When I run the following code:
#[tokio::main]
pub async fn main() {
// I'm spawning one block of functions
let h = tokio::task::spawn_blocking(move || {
block_one();
});
// and another block of functions
let h2 = tokio::spawn(async move {
block_two().await;
});
// then I collect the handles
h.await.unwrap();
h2.await.unwrap();
}
#[tokio::main] //needed as this block is not treated as syncronous by main
pub async fn block_one() {
let mut handles = vec![];
for i in 1..10 {
let h = tokio::spawn(async move {
println!("Starting func #{}", i);
i_take_random_time().await;
println!("Ending func #{}", i);
});
handles.push(h);
}
for h in handles {
h.await.unwrap();
}
}
pub async fn block_two() {
let mut handles = vec![];
for i in 10001..10010 {
let h = tokio::spawn(async move {
println!("Starting func #{}", i);
i_take_random_time().await;
println!("Ending func #{}", i);
});
handles.push(h);
}
for h in handles {
h.await.unwrap();
}
}
My expectation is that the first block of functions will run in full - only then the second block will run. That's how I understand "spawn_blocking" - it blocks futher execution until whatever's inside of it is done.
What I actually get is that the second block of functions starts first (in full, all 10 of them) - only then the first block starts. So it's exactly backwards from what I expected.
To further confuse things, when I modify the above code to have spawn_blocking
for both blocks - all the 20 functions start together, as if both blocks are part of one big async loop. Again not what I expected - I would think the first block would run, blocking before it's done, and THEN the second would run.

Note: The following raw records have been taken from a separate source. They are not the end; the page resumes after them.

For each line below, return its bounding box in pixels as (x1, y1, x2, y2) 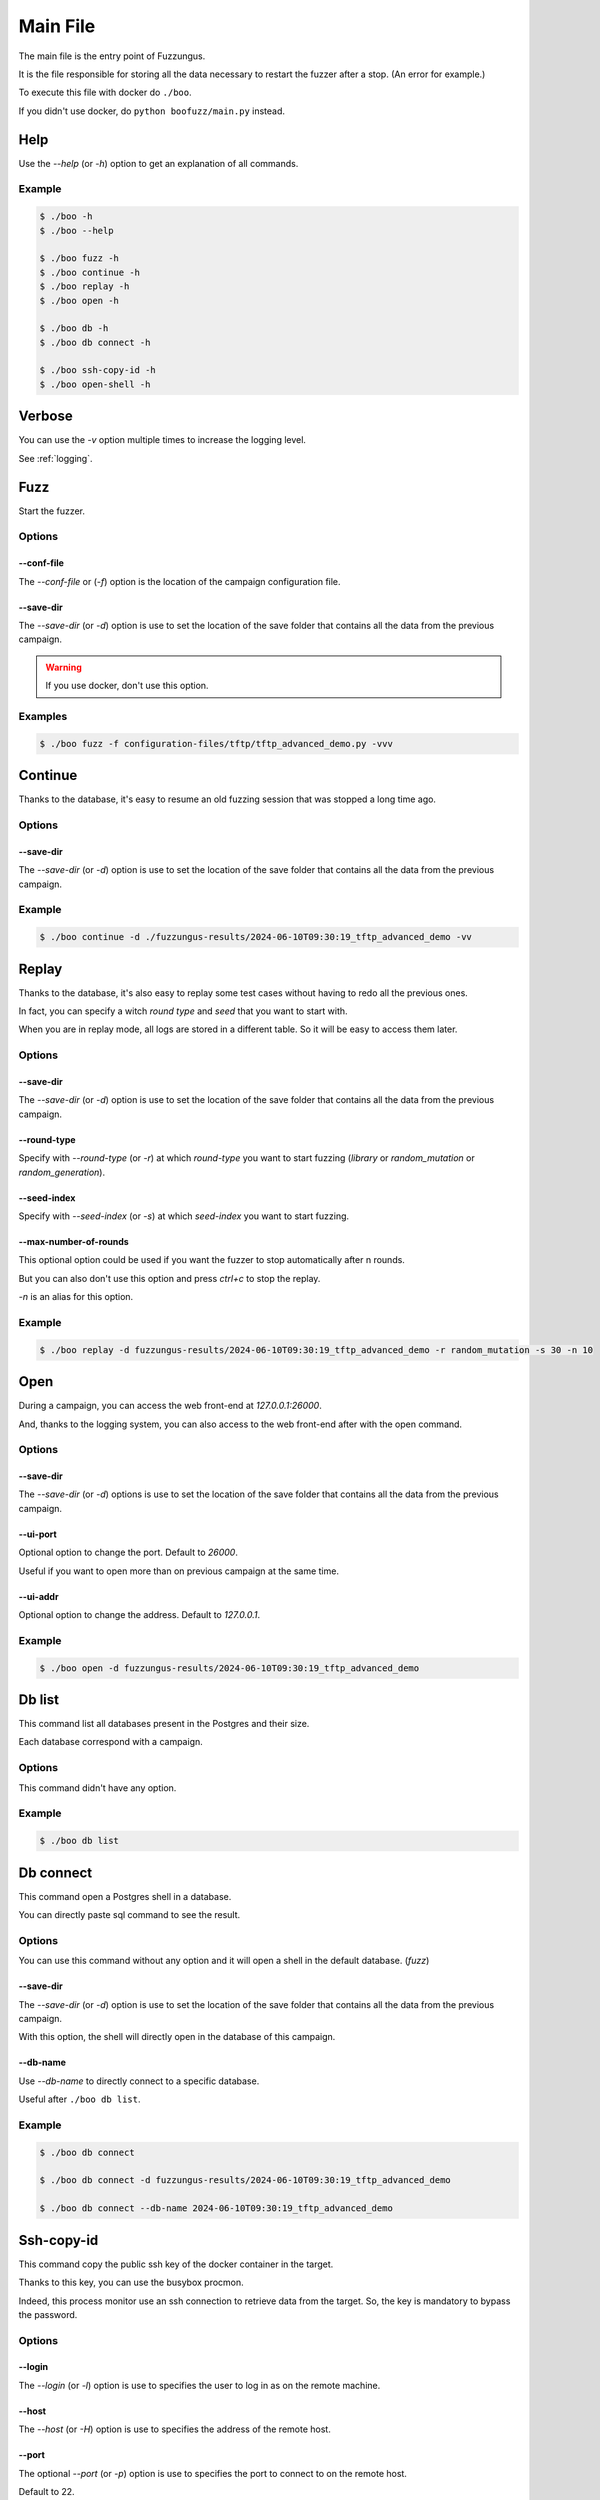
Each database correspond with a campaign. (18, 1736, 204, 1748)
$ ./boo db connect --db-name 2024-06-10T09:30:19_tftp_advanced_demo (39, 2203, 394, 2214)
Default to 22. (18, 2486, 75, 2498)
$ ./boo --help (39, 225, 114, 236)
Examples (18, 709, 68, 723)
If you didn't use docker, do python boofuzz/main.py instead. (18, 105, 285, 117)
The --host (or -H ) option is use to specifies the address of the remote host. (18, 2423, 332, 2435)
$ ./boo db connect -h (39, 336, 151, 348)
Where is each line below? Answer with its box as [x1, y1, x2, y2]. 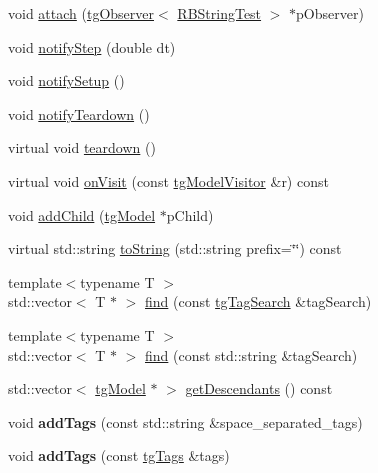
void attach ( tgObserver [8, 3, 154, 23]
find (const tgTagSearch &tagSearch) [145, 291, 372, 312]
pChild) [166, 204, 214, 225]
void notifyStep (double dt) [8, 36, 176, 57]
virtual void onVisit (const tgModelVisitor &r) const [8, 170, 329, 191]
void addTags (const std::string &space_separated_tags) [8, 411, 363, 432]
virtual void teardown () [8, 137, 156, 158]
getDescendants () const [185, 378, 333, 399]
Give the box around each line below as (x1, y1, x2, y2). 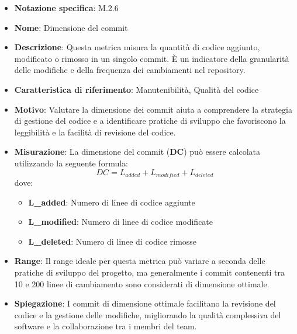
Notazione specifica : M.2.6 (14, 2, 119, 13)
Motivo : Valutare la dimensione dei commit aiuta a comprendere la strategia (14, 103, 292, 115)
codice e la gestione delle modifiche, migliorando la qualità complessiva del (14, 308, 281, 321)
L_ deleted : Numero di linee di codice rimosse (28, 235, 197, 247)
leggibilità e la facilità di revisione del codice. (14, 126, 176, 138)
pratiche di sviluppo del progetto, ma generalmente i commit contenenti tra (14, 266, 285, 278)
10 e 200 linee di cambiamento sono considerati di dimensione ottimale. (14, 277, 270, 290)
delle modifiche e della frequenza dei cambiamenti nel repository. (14, 64, 246, 76)
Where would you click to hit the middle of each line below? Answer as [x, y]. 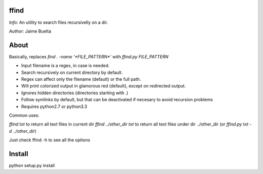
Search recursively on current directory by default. [72, 72]
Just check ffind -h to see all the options [49, 140]
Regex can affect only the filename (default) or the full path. [81, 79]
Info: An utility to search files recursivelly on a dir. [58, 22]
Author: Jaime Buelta [30, 31]
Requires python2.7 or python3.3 [54, 106]
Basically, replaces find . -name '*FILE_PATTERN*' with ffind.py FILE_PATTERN [89, 56]
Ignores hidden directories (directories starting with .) [75, 93]
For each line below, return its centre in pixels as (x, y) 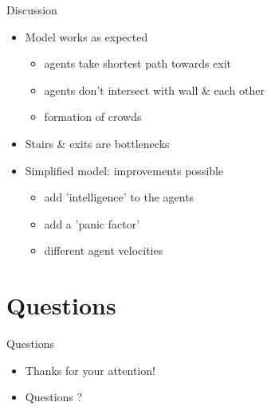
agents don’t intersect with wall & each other (154, 90)
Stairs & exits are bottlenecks (97, 143)
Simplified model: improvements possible (124, 170)
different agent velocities (104, 250)
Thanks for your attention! (90, 370)
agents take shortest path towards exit (138, 63)
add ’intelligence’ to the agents (119, 197)
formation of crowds (93, 117)
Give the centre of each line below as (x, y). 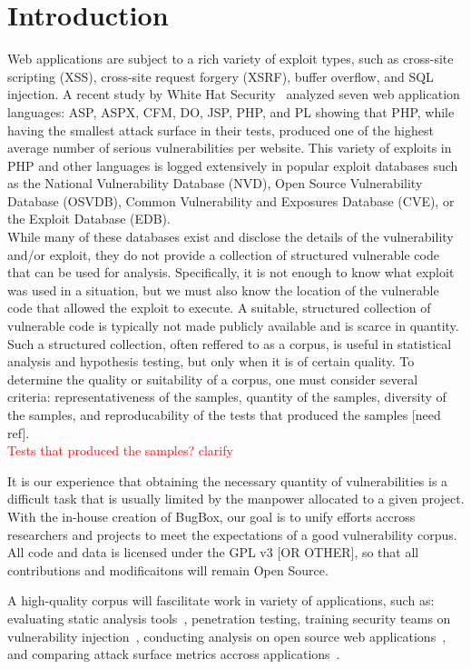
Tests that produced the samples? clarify (120, 450)
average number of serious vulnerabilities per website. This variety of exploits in (230, 148)
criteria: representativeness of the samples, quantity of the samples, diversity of (227, 397)
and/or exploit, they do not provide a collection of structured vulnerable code (223, 254)
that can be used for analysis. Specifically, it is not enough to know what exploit (231, 272)
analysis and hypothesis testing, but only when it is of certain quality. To (211, 361)
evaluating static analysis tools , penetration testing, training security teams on (229, 618)
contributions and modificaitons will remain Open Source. (168, 569)
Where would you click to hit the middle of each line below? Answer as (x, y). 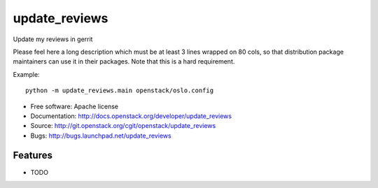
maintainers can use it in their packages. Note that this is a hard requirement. (124, 62)
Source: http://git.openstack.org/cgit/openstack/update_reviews (123, 126)
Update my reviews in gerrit (53, 39)
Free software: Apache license (75, 106)
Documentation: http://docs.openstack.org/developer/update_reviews (131, 116)
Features (33, 156)
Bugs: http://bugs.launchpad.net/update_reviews (101, 136)
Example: (26, 74)
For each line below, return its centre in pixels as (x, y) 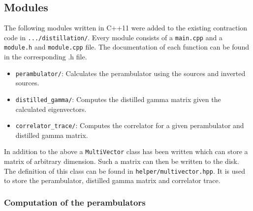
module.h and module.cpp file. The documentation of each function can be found (126, 47)
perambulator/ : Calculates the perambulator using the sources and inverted (130, 73)
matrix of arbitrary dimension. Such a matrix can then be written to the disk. (122, 161)
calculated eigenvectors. (51, 109)
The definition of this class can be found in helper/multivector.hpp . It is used (125, 171)
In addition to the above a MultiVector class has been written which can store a (126, 151)
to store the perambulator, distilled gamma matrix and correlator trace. (112, 180)
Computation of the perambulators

Can someone help me decipher what's going on?
The full code to reproduce the 2 scenarios above is available in this repo.
Note: there's two levels of asynchronicity here: BETWEEN blocks and WITHIN blocks. Hope helps avoid any confusion.
Upvotes: 5
Views: 4975
Reputation: 4239
It sounds like you expect spawn_blocking
to block other things from running, but its purpose is the exact opposite. The purpose of spawn_blocking
is to avoid blocking other things from running.
The main place where spawn_blocking
is used is for operations that would otherwise block the thread due to their use of non-async operations such as std::net
. It does this by offloading them to a separate thread pool. The name comes from the fact that you are spawning a blocking operation so it can run elsewhere.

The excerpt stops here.